We’re taking a detour from our normal audio reviews to look at a headphone that, uniquely, is less focused on listening than it is on hearing. Launched after a wildly successful Indiegogo campaign, Nuheara’s IQbuds are “true wireless” earbuds that promise to enhance your hearing ability, boosting the sounds you want to hear and letting you customize your hearing to your environment. After hearing through the IQbuds for a few weeks, we find that their “Dynamic Noise Control” can be impressive at times, but they’re something short of magical.
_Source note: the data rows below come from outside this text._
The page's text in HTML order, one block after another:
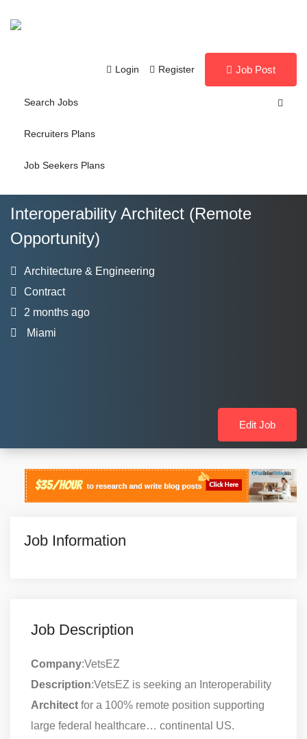
Login Register Job Post
Search Jobs
Recruiters Plans
Job Seekers Plans
Interoperability Architect (Remote
Opportunity)
Architecture & Engineering
Contract
2 months ago
Miami
Edit Job
Job Information
Job Description
Company:VetsEZ
Description:VetsEZ is seeking an Interoperability
Architect for a 100% remote position supporting
large federal healthcare… continental US.
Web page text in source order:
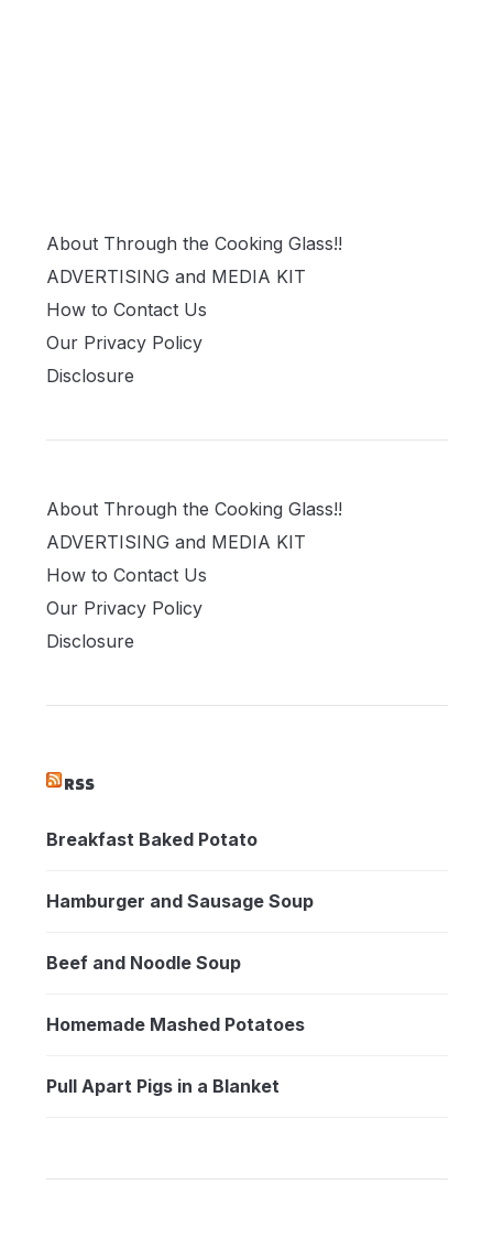
About Through the Cooking Glass!!
ADVERTISING and MEDIA KIT
How to Contact Us
Our Privacy Policy
Disclosure
About Through the Cooking Glass!!
ADVERTISING and MEDIA KIT
How to Contact Us
Our Privacy Policy
Disclosure
RSS
Breakfast Baked Potato
Hamburger and Sausage Soup
Beef and Noodle Soup
Homemade Mashed Potatoes
Pull Apart Pigs in a Blanket
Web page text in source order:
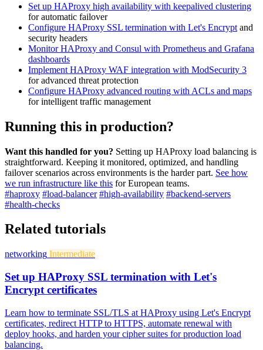
Set up HAProxy high availability with keepalived clustering
for automatic failover
Configure HAProxy SSL termination with Let's Encrypt and
security headers
Monitor HAProxy and Consul with Prometheus and Grafana
dashboards
Implement HAProxy WAF integration with ModSecurity 3
for advanced threat protection
Configure HAProxy advanced routing with ACLs and maps
for intelligent traffic management
Running this in production?
Want this handled for you? Setting up HAProxy load balancing is
straightforward. Keeping it monitored, optimized, and handling
failover scenarios across environments is the harder part. See how
we run infrastructure like this for European teams.
#haproxy #load-balancer #high-availability #backend-servers
#health-checks
Related tutorials
networking Intermediate
Set up HAProxy SSL termination with Let's
Encrypt certificates
Learn how to terminate SSL/TLS at HAProxy using Let's Encrypt
certificates, redirect HTTP to HTTPS, automate renewal with
deploy hooks, and harden your cipher suites for production load
balancing.
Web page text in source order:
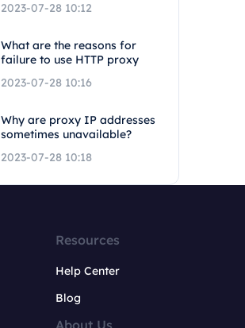
2023-07-28 10:12
What are the reasons for
failure to use HTTP proxy
2023-07-28 10:16
Why are proxy IP addresses
sometimes unavailable?
2023-07-28 10:18
Resources
Help Center
Blog
About Us
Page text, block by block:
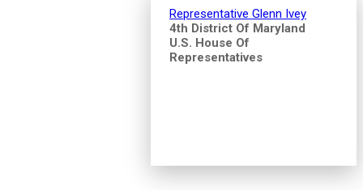
Representative Glenn Ivey
4th District Of Maryland
U.S. House Of
Representatives
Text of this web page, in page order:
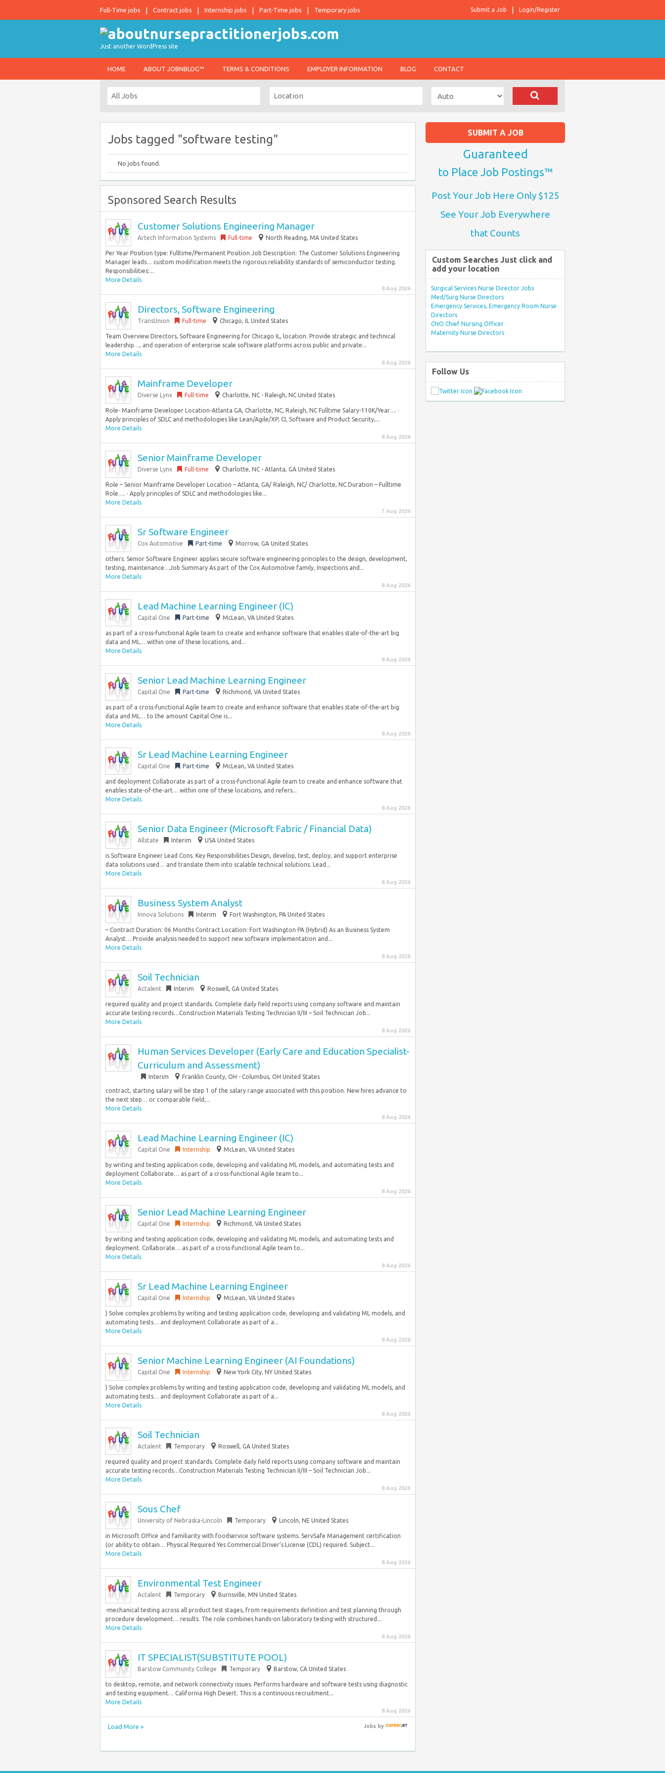
Full-Time jobs Contract jobs Internship jobs Part-Time jobs Temporary jobs Login/Register
Submit a Job
Just another WordPress site
HOME ABOUT JOBNBLOG™ TERMS & CONDITIONS EMPLOYER INFORMATION BLOG CONTACT
Jobs tagged "software testing"
No jobs found.
Sponsored Search Results
Customer Solutions Engineering Manager
Artech Information Systems Full-time North Reading, MA United States
Per Year Position type: Fulltime/Permanent Position Job Description: The Customer Solutions Engineering
Manager leads… custom modification meets the rigorous reliability standards of semiconductor testing.
Responsibilities:...
More Details
8 Aug 2026
Directors, Software Engineering
TransUnion Full-time Chicago, IL United States
Team Overview Directors, Software Engineering for Chicago IL, location. Provide strategic and technical
leadership…, and operation of enterprise scale software platforms across public and private...
More Details
8 Aug 2026
Mainframe Developer
Diverse Lynx Full-time Charlotte, NC - Raleigh, NC United States
Role- Mainframe Developer Location-Atlanta GA, Charlotte, NC, Raleigh, NC Fulltime Salary-110K/Year…. ·
Apply principles of SDLC and methodologies like Lean/Agile/XP, CI, Software and Product Security,...
More Details
8 Aug 2026
Senior Mainframe Developer
Diverse Lynx Full-time Charlotte, NC - Atlanta, GA United States
Role – Senior Mainframe Developer Location – Atlanta, GA/ Raleigh, NC/ Charlotte, NC Duration – Fulltime
Role…. · Apply principles of SDLC and methodologies like...
More Details
7 Aug 2026
Sr Software Engineer
Cox Automotive Part-time Morrow, GA United States
others. Senior Software Engineer applies secure software engineering principles to the design, development,
testing, maintenance…Job Summary As part of the Cox Automotive family, Inspections and...
More Details
8 Aug 2026
Lead Machine Learning Engineer (IC)
Capital One Part-time McLean, VA United States
as part of a cross-functional Agile team to create and enhance software that enables state-of-the-art big
data and ML… within one of these locations, and...
More Details
8 Aug 2026
Senior Lead Machine Learning Engineer
Capital One Part-time Richmond, VA United States
as part of a cross-functional Agile team to create and enhance software that enables state-of-the-art big
data and ML… to the amount Capital One is...
More Details
8 Aug 2026
Sr Lead Machine Learning Engineer
Capital One Part-time McLean, VA United States
and deployment Collaborate as part of a cross-functional Agile team to create and enhance software that
enables state-of-the-art… within one of these locations, and refers...
More Details
8 Aug 2026
Senior Data Engineer (Microsoft Fabric / Financial Data)
Allstate Interim USA United States
is Software Engineer Lead Cons. Key Responsibilities Design, develop, test, deploy, and support enterprise
data solutions used… and translate them into scalable technical solutions. Lead...
More Details
8 Aug 2026
Business System Analyst
Innova Solutions Interim Fort Washington, PA United States
– Contract Duration: 06 Months Contract Location: Fort Washington PA (Hybrid) As an Business System
Analyst… Provide analysis needed to support new software implementation and...
More Details
8 Aug 2026
Soil Technician
Actalent Interim Roswell, GA United States
required quality and project standards. Complete daily field reports using company software and maintain
accurate testing records…Construction Materials Testing Technician II/III – Soil Technician Job...
More Details
8 Aug 2026
Human Services Developer (Early Care and Education Specialist-
Curriculum and Assessment)
Interim Franklin County, OH - Columbus, OH United States
contract, starting salary will be step 1 of the salary range associated with this position. New hires advance to
the next step… or comparable field;...
More Details
8 Aug 2026
Lead Machine Learning Engineer (IC)
Capital One Internship McLean, VA United States
by writing and testing application code, developing and validating ML models, and automating tests and
deployment Collaborate… as part of a cross-functional Agile team to...
More Details
8 Aug 2026
Senior Lead Machine Learning Engineer
Capital One Internship Richmond, VA United States
by writing and testing application code, developing and validating ML models, and automating tests and
deployment. Collaborate… as part of a cross-functional Agile team to...
More Details
8 Aug 2026
Sr Lead Machine Learning Engineer
Capital One Internship McLean, VA United States
) Solve complex problems by writing and testing application code, developing and validating ML models, and
automating tests… and deployment Collaborate as part of a...
More Details
8 Aug 2026
Senior Machine Learning Engineer (AI Foundations)
Capital One Internship New York City, NY United States
) Solve complex problems by writing and testing application code, developing and validating ML models, and
automating tests… and deployment Collaborate as part of a...
More Details
8 Aug 2026
Soil Technician
Actalent Temporary Roswell, GA United States
required quality and project standards. Complete daily field reports using company software and maintain
accurate testing records…Construction Materials Testing Technician II/III – Soil Technician Job...
More Details
8 Aug 2026
Sous Chef
University of Nebraska-Lincoln Temporary Lincoln, NE United States
in Microsoft Office and familiarity with foodservice software systems. ServSafe Management certification
(or ability to obtain… Physical Required Yes Commercial Driver’s License (CDL) required. Subject...
More Details
8 Aug 2026
Environmental Test Engineer
Actalent Temporary Burnsville, MN United States
-mechanical testing across all product test stages, from requirements definition and test planning through
procedure development… results. The role combines hands-on laboratory testing with structured...
More Details
8 Aug 2026
IT SPECIALIST(SUBSTITUTE POOL)
Barstow Community College Temporary Barstow, CA United States
to desktop, remote, and network connectivity issues. Performs hardware and software tests using diagnostic
and testing equipment… California High Desert. This is a continuous recruitment...
More Details
8 Aug 2026
Load More » Jobsby
SUBMIT A JOB
Guaranteed
to Place Job Postings™
Post Your Job Here Only $125
See Your Job Everywhere
that Counts
Custom Searches Just click and
add your location
Surgical Services Nurse Director Jobs
Med/Surg Nurse Directors
Emergency Services, Emergency Room Nurse
Directors
CNO Chief Nursing Officer
Maternity Nurse Directors
Follow Us
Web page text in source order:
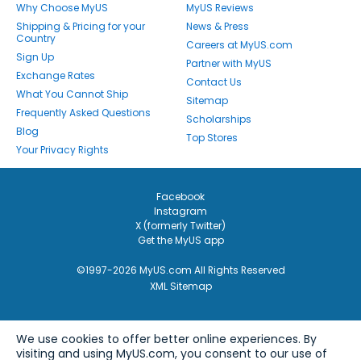
Why Choose MyUS
Shipping & Pricing for your
Country
Sign Up
Exchange Rates
What You Cannot Ship
Frequently Asked Questions
Blog
Your Privacy Rights
MyUS Reviews
News & Press
Careers at MyUS.com
Partner with MyUS
Contact Us
Sitemap
Scholarships
Top Stores
Facebook
Instagram
X (formerly Twitter)
Get the MyUS app
©1997-2026 MyUS.com All Rights Reserved
XML Sitemap
We use cookies to offer better online experiences. By
visiting and using MyUS.com, you consent to our use of
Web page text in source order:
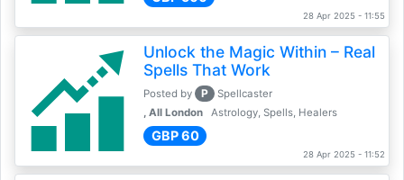
28 Apr 2025 - 11:55
Unlock the Magic Within – Real
Spells That Work
Posted by P
Spellcaster
, All London
Astrology, Spells, Healers
GBP 60
28 Apr 2025 - 11:52
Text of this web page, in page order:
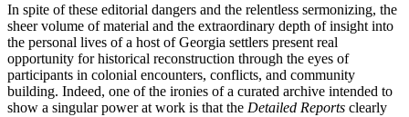
In spite of these editorial dangers and the relentless sermonizing, the
sheer volume of material and the extraordinary depth of insight into
the personal lives of a host of Georgia settlers present real
opportunity for historical reconstruction through the eyes of
participants in colonial encounters, conflicts, and community
building. Indeed, one of the ironies of a curated archive intended to
show a singular power at work is that the Detailed Reports clearly

At first glance, the IQbuds look like many other earbuds in this form factor. They’re small, light IEMs with rounded housings that nestle comfortably into the outer ear. The IQbuds ship with a clamshell case that doubles as a storage and charging case — a necessary accessory to battery life. Like all “true wireless” earbuds, the IQbuds’s size necessarily limits their battery capacity — only 120mAh batteries fit — but the charging case can extend the effective battery life of the IQbuds to over 20 hours through subsequent charges. An array of ear tips in different shapes and sizes make them easy to fit, though some foam tips would probably be useful given the intended use of this product. The IQbuds use a single balanced-armature dynamic driver per ear, and support only the SBC Bluetooth codec — their sound signature is balanced and they sound fine — but that’s not what these buds are about.
What sets the IQbuds apart from similar headphones in this form factor is the companion iOS app. Available for free, the app grants access to the IQbuds’ hearing enhancement features. Setup begins with the familiar two-step pairing process — once for Bluetooth, and a second time for Bluetooth Low-Energy. Once paired, the user is presented with options to customize and tune the IQbuds’ hearing enhancements — World, WorldEQ, Location Presets, a “Personal Profile” and NuHeara’s proprietary Super Intelligent Noise Control, or “SINC”. Each is essentially a variation on the “ambient awareness” function that some other headphones have, tweaked with NuHeara’s tech. There is also a “World Off” mode that does not apply active noise canceling, but simply mutes the external microphones — this turns the IQbuds into normal “true wireless” headphones.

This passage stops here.